12. It is also planned to include the reduction of carbon dioxide emissions in the list of additional benefits that arise from the implementation of the project. At the same time, the document does not provide quantitative calculations of carbon dioxide emission reductions. On the other hand, the CO_{2} emissions associated with inland waterway transport are generally comparable to those from rail transport.
13. The work also does not take into account the existence of numerous protected natural areas especially valuable for the conservation of biodiversity in Belarus and Ukraine. These areas may also be damaged as a result of hydrological work. At the same time, the work does not take into account the corresponding additional costs as part of the project costs (including in the context of possible compensation payments or activities).
14. A more detailed economic assessment of the Document is useless, since it will not change the incorrect basic approach of evaluating the idea of the E40 project for its feasibility.

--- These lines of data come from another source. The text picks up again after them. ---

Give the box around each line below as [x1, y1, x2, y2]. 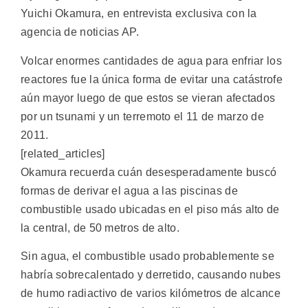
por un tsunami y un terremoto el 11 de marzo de [21, 110, 265, 122]
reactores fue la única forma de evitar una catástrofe [21, 73, 283, 85]
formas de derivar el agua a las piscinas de [21, 184, 238, 197]
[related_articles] [21, 147, 105, 159]
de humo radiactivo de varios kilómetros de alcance [21, 287, 280, 299]
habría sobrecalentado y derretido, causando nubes [21, 268, 281, 280]
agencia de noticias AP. [21, 26, 139, 38]
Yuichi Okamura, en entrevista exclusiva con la [21, 8, 257, 20]
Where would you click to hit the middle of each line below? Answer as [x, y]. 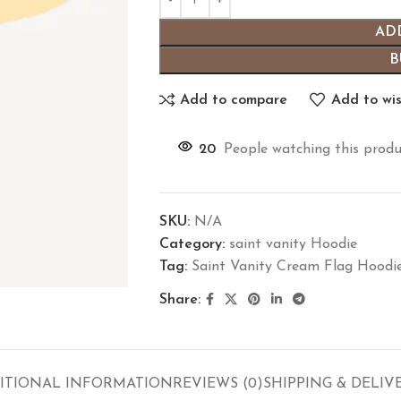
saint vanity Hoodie [293, 244]
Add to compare [234, 100]
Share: [179, 300]
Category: [192, 244]
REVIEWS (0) [218, 384]
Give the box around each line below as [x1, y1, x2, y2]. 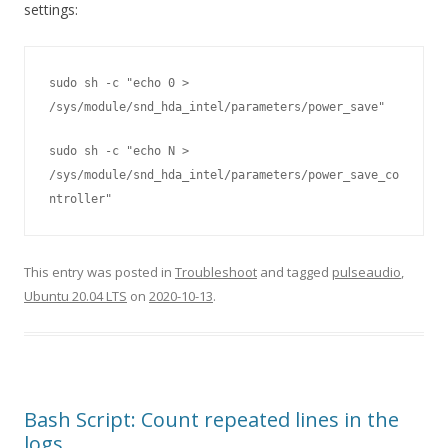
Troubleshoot [175, 263, 257, 282]
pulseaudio [332, 263, 401, 282]
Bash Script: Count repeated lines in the [24, 406, 399, 434]
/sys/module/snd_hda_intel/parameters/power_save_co [49, 168, 399, 183]
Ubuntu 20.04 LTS [24, 287, 127, 306]
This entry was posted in [24, 263, 175, 282]
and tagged [257, 263, 332, 282]
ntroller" [49, 192, 112, 207]
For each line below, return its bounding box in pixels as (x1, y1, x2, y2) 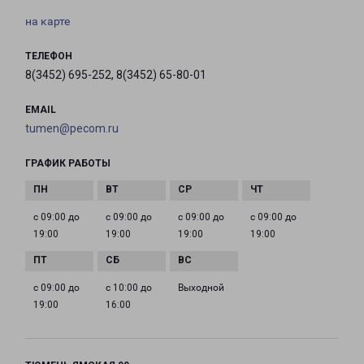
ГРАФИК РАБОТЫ (25, 158, 110, 170)
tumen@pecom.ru (25, 122, 119, 136)
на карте (25, 15, 70, 28)
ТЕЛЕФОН (25, 50, 72, 63)
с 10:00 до (106, 282, 152, 294)
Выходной (178, 282, 224, 294)
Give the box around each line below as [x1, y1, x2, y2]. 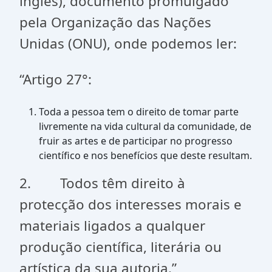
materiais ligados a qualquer [19, 216, 205, 235]
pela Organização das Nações [19, 13, 211, 32]
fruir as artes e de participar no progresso [39, 134, 233, 148]
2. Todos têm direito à [19, 174, 185, 192]
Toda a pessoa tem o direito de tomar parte [39, 105, 239, 118]
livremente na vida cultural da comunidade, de [39, 120, 251, 133]
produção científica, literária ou [19, 237, 222, 256]
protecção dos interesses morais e [19, 195, 242, 214]
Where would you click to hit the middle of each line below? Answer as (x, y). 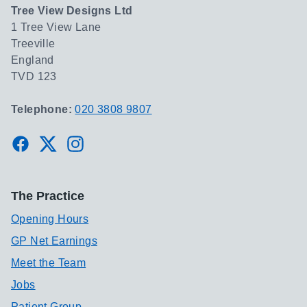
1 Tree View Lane (56, 27)
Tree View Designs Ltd (72, 11)
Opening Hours (50, 219)
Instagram (96, 143)
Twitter (58, 143)
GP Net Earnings (54, 241)
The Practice (48, 196)
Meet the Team (49, 263)
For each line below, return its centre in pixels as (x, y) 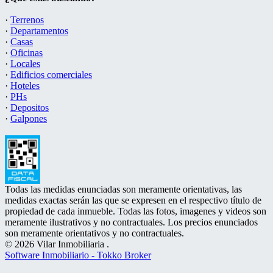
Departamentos (39, 31)
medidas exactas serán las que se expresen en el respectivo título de (133, 200)
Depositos (30, 108)
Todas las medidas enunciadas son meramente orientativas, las (123, 189)
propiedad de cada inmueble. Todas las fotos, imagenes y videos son (136, 211)
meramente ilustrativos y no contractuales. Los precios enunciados (131, 222)
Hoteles (25, 86)
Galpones (29, 119)
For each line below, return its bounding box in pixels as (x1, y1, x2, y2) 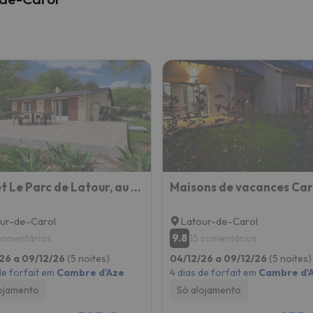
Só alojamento (176, 283, 241, 296)
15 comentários (189, 231, 257, 245)
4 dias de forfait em (169, 265, 259, 279)
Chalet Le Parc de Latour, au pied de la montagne (130, 179, 141, 194)
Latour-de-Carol (180, 214, 258, 228)
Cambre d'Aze (56, 265, 124, 279)
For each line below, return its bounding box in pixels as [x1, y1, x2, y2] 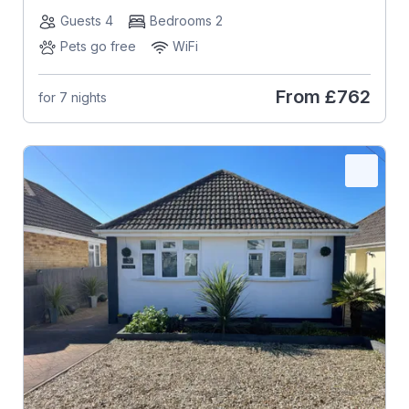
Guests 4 [59, 13, 113, 29]
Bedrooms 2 [149, 13, 223, 29]
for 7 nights [37, 89, 107, 105]
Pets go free [59, 38, 136, 55]
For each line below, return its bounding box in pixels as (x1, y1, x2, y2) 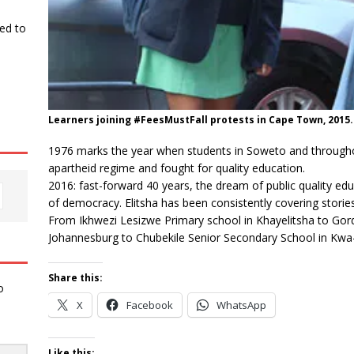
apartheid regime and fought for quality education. (47, 160, 305, 175)
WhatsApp (216, 297, 266, 312)
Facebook (126, 297, 173, 312)
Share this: (47, 270, 103, 284)
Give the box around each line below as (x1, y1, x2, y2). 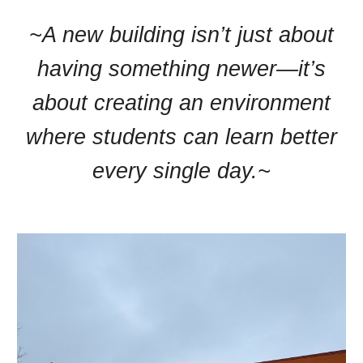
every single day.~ (92, 159, 271, 183)
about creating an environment (32, 91, 331, 115)
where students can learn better (26, 125, 337, 149)
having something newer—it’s (37, 57, 326, 81)
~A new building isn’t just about (29, 23, 334, 47)
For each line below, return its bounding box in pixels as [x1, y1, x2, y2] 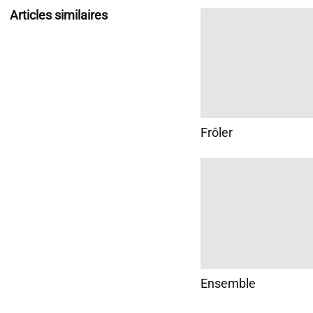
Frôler [201, 125, 233, 140]
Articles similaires [10, 8, 108, 22]
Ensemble [201, 275, 256, 291]
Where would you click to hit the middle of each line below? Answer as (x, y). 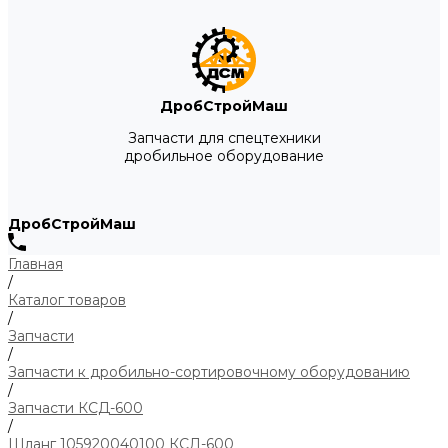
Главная (35, 264)
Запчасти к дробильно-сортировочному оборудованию (209, 372)
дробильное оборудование (224, 156)
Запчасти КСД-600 (75, 408)
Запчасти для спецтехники (224, 138)
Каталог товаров (67, 300)
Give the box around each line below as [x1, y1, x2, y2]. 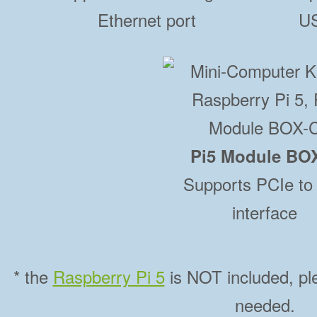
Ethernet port [98, 7, 197, 33]
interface [231, 200, 297, 225]
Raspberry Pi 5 [52, 264, 165, 289]
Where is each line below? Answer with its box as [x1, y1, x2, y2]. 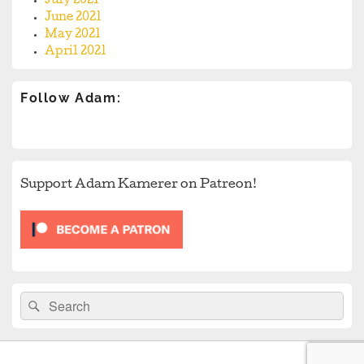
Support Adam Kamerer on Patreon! [20, 179, 257, 193]
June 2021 [45, 12, 102, 24]
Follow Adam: [20, 90, 122, 106]
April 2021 [45, 46, 106, 58]
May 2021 [45, 29, 101, 41]
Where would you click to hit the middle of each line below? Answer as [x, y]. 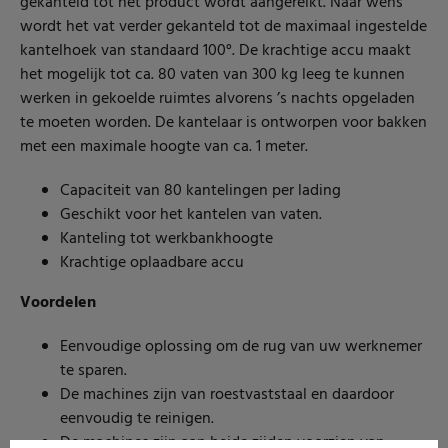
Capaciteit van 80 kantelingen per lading [200, 191]
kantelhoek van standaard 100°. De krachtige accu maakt [215, 51]
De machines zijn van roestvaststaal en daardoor [227, 395]
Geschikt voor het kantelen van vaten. [191, 215]
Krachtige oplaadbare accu [152, 263]
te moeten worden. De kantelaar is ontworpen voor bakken [223, 123]
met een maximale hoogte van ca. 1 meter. [164, 147]
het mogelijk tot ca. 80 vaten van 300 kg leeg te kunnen [212, 75]
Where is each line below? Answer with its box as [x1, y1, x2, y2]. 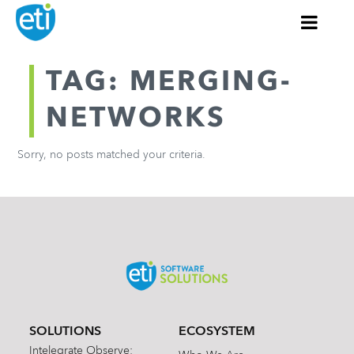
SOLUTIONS [29, 325, 102, 338]
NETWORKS [46, 105, 227, 134]
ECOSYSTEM [178, 325, 255, 338]
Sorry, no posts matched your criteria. [17, 149, 206, 161]
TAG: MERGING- [46, 69, 292, 97]
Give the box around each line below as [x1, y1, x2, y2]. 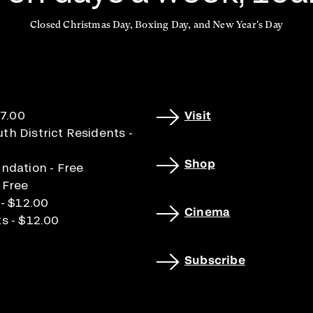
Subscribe [184, 253, 245, 266]
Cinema [184, 205, 231, 218]
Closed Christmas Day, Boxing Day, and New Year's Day [30, 19, 283, 30]
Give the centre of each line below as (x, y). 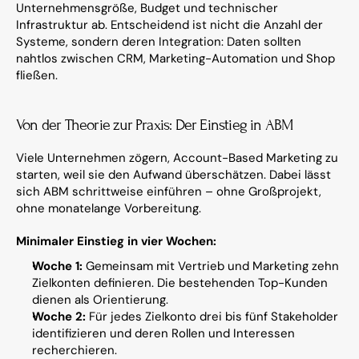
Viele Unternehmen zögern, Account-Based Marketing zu (177, 158)
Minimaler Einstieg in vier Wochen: (116, 241)
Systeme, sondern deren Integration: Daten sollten (159, 42)
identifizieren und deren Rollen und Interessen (163, 333)
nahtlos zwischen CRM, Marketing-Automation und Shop (175, 58)
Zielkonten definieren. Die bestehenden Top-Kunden (180, 283)
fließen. (37, 75)
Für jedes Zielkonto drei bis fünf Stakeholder (212, 317)
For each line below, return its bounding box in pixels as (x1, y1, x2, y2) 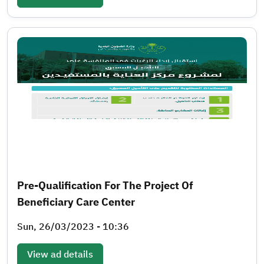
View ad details (27, 247, 93, 262)
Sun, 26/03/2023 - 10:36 (17, 219, 129, 234)
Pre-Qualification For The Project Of (17, 177, 193, 193)
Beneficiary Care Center (17, 193, 135, 210)
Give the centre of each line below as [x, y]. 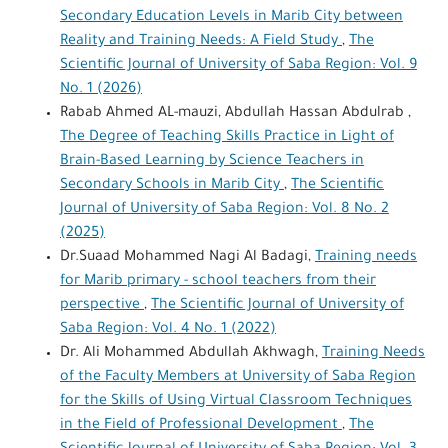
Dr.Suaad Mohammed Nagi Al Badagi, [187, 257]
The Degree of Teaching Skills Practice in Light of [226, 137]
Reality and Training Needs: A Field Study [200, 41]
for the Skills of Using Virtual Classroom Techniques [235, 401]
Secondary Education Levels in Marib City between [231, 17]
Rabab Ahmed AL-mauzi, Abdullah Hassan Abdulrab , [235, 113]
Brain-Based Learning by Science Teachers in [211, 161]
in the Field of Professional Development [200, 425]
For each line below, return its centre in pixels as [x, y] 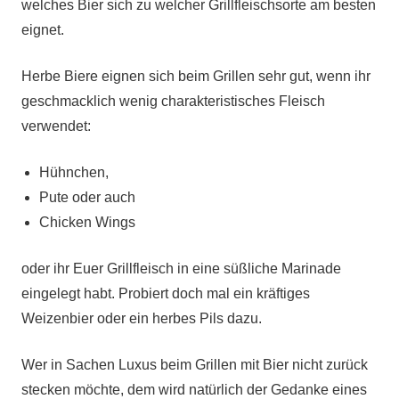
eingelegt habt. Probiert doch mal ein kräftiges [166, 293]
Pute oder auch [87, 197]
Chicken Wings [87, 222]
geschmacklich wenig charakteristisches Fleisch [173, 101]
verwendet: [56, 126]
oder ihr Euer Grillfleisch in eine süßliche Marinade [181, 269]
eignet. [43, 30]
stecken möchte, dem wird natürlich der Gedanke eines [194, 390]
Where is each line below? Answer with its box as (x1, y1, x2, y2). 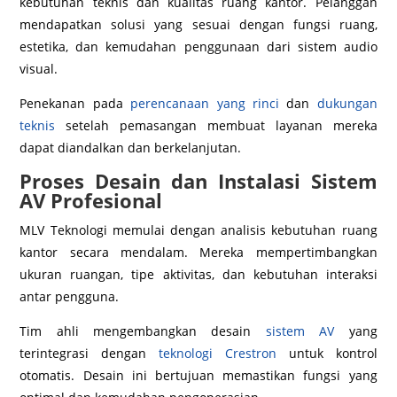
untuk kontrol (276, 345, 378, 362)
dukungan (316, 95, 378, 113)
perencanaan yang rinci (130, 95, 279, 113)
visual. (19, 60, 58, 78)
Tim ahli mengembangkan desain (19, 323, 266, 340)
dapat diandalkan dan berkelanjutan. (19, 139, 242, 157)
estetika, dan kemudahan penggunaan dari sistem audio (19, 38, 378, 56)
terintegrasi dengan (19, 345, 160, 362)
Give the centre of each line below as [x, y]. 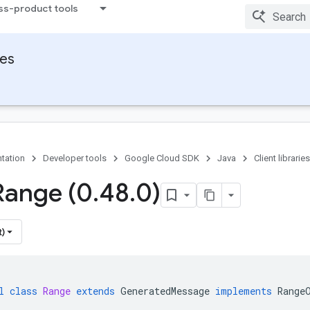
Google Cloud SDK [162, 158]
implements [244, 291]
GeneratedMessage [165, 291]
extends [95, 291]
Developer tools [75, 158]
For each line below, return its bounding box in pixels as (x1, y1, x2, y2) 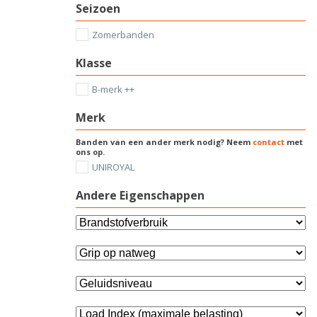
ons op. (76, 146, 105, 157)
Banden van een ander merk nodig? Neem (76, 137, 253, 147)
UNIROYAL (91, 161, 134, 173)
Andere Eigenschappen (76, 188, 204, 203)
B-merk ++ (91, 83, 134, 96)
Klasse (76, 55, 112, 71)
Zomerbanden (91, 28, 154, 41)
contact (253, 137, 284, 147)
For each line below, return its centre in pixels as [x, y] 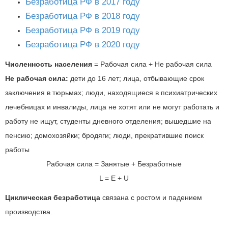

== Environmental risks of the project ==

=== Hydrological problems/drought ===
Today, the functioning of the Dnieper-Bug Canal, which is to become part of the E40, provokes significant hydrological problems. The weak link of the Dnieper-Bug water system is the uneven distribution of water resources throughout the year on the watershed (Dnieper-Bug): a large amount in the spring and a shortage in the low-water period. Most of the water during the year comes from the top of the Pripyat and the cascade of lakes: Svyatoe, Volyanskoe and Beloe, located along the upper reaches of the Pripyat in Ukraine. The transboundary problem of filling the Dnieper-Bug water system can cause degradation of the Pripyat riverbed, Svyatoe, Volyanskoe and Beloe lakes due to the operation of the water supply system.

=== Impact on biodiversity ===
The construction and operation of the waterway provides for a change in the hydro-morphological conditions of the entire Polesia region, which will lead to the degradation of valuable wetlands under national and international protection as a habitat for valuable species, and a number of vulnerable natural territories of Ukraine. The transboundary problem of filling the Dnieper-Bug water system can cause degradation of the Pripyat riverbed, Svyatoe, Volyanskoe and Beloe lakes due to the operation of the water supply system.Many parts of Polesia are of international importance as exceptional natural monuments, which have received the status of biosphere reserves UNESCO, objects under the protection of the Ramsar Convention. Due to the fact that the E40 waterway is a transboundary project, it is subject to international conventions ratified by Ukraine (in particular Espoo Convention, The Aarhus Convention),according to which Environmental Impact Assessment should be carried out in a single package in all three countries.

=== Radiation and chemical danger ===
The section of the new shipping route will pass through the territory affected by the Chernobyl catastrophe in 1986. The mouth of the Pripyat River was significantly polluted, some of the radioactive substances sank both at the bottom of the river and at the bottom of the Kyiv reservoir. During dredging operations in the riverbed in the territories adjacent to the Chernobyl exclusion zone and in the upper region of the Kyiv Reservoir water quality may deteriorate, and millions of Ukrainian citizens may face a radioactive threat due to contamination with radioactive sediments. In addition only one chemical transport accident on the E40 route can destroy the water supply system of Kyiv and have a negative impact on the water supply of other cities downstream of the Dnieper River.